2. We then decided to switch over to using qmail-remote, to circumvent the
queue and the logging problem. This effectively means we will have to do our
own logging. Is there anyway to hand over different messages to qmail-remote
rather than invoking it for each message? We have now decided to change the
implementation so that at any point of time, there will be as many threads
sending messages as the qmail concurrency (say around 100), and the messages
themselves will be broken into chunks of 300 to 500 each. How can we improve
this?

3. Currently, we have our own implementation for checking bad e-mail
addresses, list management, handling bounces and mail-merge. Are there any
guidelines/sample code available (any language), that we can look at?

4 . What other things should we keep in mind to provide stability to the
system? What patches to qmail are advisable to be installed? What should be
the typical server configuration for such a system?

5. On a parallel note, what would be the best algorithm to track forwarded
messages? We make use of cookies right now (but that provides 50% accuracy).

I apologize if I broke some protocol and asked some questions that do not
pertain to this list.

Regards,
manav.




Re: Java and Qmail - building a large mailmerge server - plain text version

2001-06-22 Thread Russell Nelson

manav writes:
  I have been using qmail for the last year and a half and have been closely
  following the mailing list at securepoint, and didn't find anything related
  to my query, hence I took the liberty of posting it.
  
  The objective is to build a high-volumer server capable of doing mail-merged
  email blasts to several lists with 10,000 to 1,000,000 users, provide
  detailed reports about the status of emails (sent, bounced, bad email
  addresses, opened, forwarded), list management (across multiple lists for
  each user) and of course, stability.
  
  Over the period of last 12 months, we explored several options - and finally
  settled on qmail (what else?). I am using a Pentium III with Linux Redhat
  6.2 installed on it, with 512 MB of RAM, 20 GB HDD and JDK 1.2.2 connected
  to a 128 Kbps line.

128Kbps?  Surely you mean Mbps.  If that's all the bandwidth you can
afford at your location, you should rent a server at a colocation site
n the US.  Use your server to create and distribute batches of
recipients to a server running qmail-qmqps configured with the
qmail-verh and big-concurrency patches.

Let's say that you're sending a 2K message.  Sent to 1,000,000 users,
that's 2,000,000,000 bytes.  Assuming that you're using qmail-verh (to
merge on the fly), that your system doesn't limit your sending (and if
you've got an IDE disk, it will), and assuming 20% overhead (tcp/ip
packet headers, smtp dialogue, message retries), this blast will take
15 seconds to clear your server.  That's 42 hours, minimum.

-- 
-russ nelson [EMAIL PROTECTED]  http://russnelson.com
Crynwr sells support for free software  | PGPok | 
521 Pleasant Valley Rd. | +1 315 268 1925 voice | #exclude windows.h
Potsdam, NY 13676-3213  | +1 315 268 9201 FAX   | 



Re: Java and Qmail - building a large mailmerge server - plain text version

2001-06-22 Thread Brett Randall

Hi Manav. For most of this, one word: ezmlm (www.ezmlm.org). For the
rest...

 manav == manav  [EMAIL PROTECTED] writes:

 1.2 For each blast we want to handle the bounced emails individually (we
 would need to update the appropriate table). What do we do for that? We
 cannot just set environment variables since there will be multiple
 mail-merges and blasts happening simultaneously.

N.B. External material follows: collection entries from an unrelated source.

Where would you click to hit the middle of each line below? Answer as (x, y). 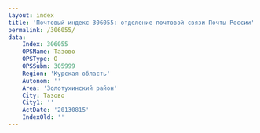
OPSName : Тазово (49, 52)
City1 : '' (38, 102)
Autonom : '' (42, 81)
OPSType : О (40, 59)
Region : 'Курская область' (66, 74)
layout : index (31, 15)
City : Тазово (44, 95)
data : (17, 37)
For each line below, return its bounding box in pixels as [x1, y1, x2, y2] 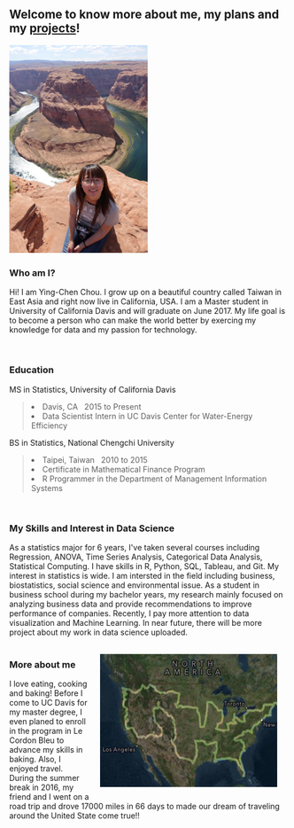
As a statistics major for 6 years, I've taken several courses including [9, 543, 260, 553]
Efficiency [30, 420, 68, 431]
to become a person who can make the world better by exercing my [9, 315, 257, 326]
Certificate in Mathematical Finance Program [42, 464, 205, 474]
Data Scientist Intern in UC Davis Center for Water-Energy [42, 410, 253, 421]
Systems [30, 482, 64, 493]
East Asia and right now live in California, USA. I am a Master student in [9, 296, 268, 307]
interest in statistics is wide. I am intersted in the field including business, [9, 571, 275, 582]
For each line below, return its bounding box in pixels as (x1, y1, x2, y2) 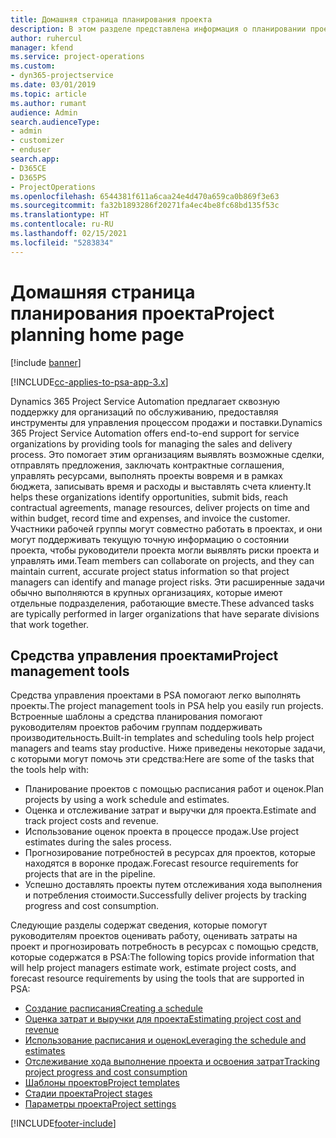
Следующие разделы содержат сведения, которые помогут (10, 919, 268, 931)
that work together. (10, 618, 89, 630)
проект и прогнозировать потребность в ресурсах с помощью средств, (10, 941, 319, 953)
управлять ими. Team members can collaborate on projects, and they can (10, 554, 315, 566)
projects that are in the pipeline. (24, 868, 156, 880)
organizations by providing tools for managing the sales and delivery (10, 437, 293, 450)
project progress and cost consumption (24, 1066, 188, 1078)
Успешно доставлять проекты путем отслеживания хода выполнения (24, 879, 323, 891)
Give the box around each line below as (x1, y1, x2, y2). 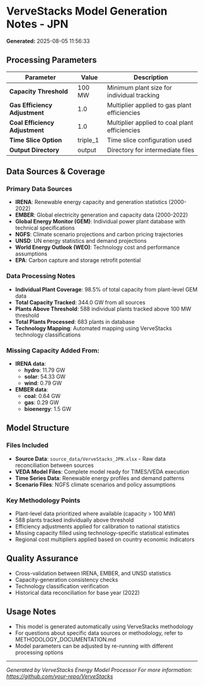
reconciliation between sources (15, 461, 94, 469)
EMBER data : (15, 386, 49, 393)
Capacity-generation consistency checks (15, 576, 118, 583)
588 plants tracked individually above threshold (15, 516, 134, 524)
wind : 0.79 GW (24, 379, 62, 387)
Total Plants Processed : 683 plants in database (15, 318, 135, 325)
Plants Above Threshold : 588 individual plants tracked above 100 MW (15, 305, 191, 312)
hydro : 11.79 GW (24, 366, 66, 374)
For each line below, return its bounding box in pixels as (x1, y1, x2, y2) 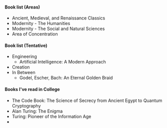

Mailing list is the word I think you are after. See above...

 1.3 Usually after about 5,000 deliveries, the messages would be stuck in
 the queue. We then added the CNAME lookup patch, and this increased to about
 10,000. Currently, we prune the lists uploaded by the users and send
 messages in chunks of 2000, with less than 30 concurrent messages. Any
 suggestions what could be the culprit? What can we do to circumvent this
 problem?

The only reason I can see why you would want to do this would be if
you are customising the message for each individual user. If you
are... you will probably want a bit more processing power (ie: more
servers) than this. It is well known that qmail doesn't really enjoy
having 10,000+ e-mails in the queue...

 1.4 What would be the best possible way to handle unsubscribe requests.
 Currently we invoke a java program from the .qmail file that updates the
 database. Any suggestions how this can be improved upon?

Ezmlm

 2. We then decided to switch over to using qmail-remote, to circumvent the
 queue and the logging problem. This effectively means we will have to do our
 own logging. Is there anyway to hand over different messages to qmail-remote
 rather than invoking it for each message? We have now decided to change the
 implementation so that at any point of time, there will be as many threads
 sending messages as the qmail concurrency (say around 100), and the messages
 themselves will be broken into chunks of 300 to 500 each. How can we improve
 this?

Ezmlm looks after all of this for you. It is probably easier to hack
up ezmlm-idx to customise messages, than to make your own do
everything that ezmlm does.

 3. Currently, we have our own implementation for checking bad e-mail
 addresses, list management, handling bounces and mail-merge. Are
 there any guidelines/sample code available (any language), that we
 can look at?

Ezmlm...

 4 . What other things should we keep in mind to provide stability to
 the system? What patches to qmail are advisable to be installed?
 What should be the typical server configuration for such a system?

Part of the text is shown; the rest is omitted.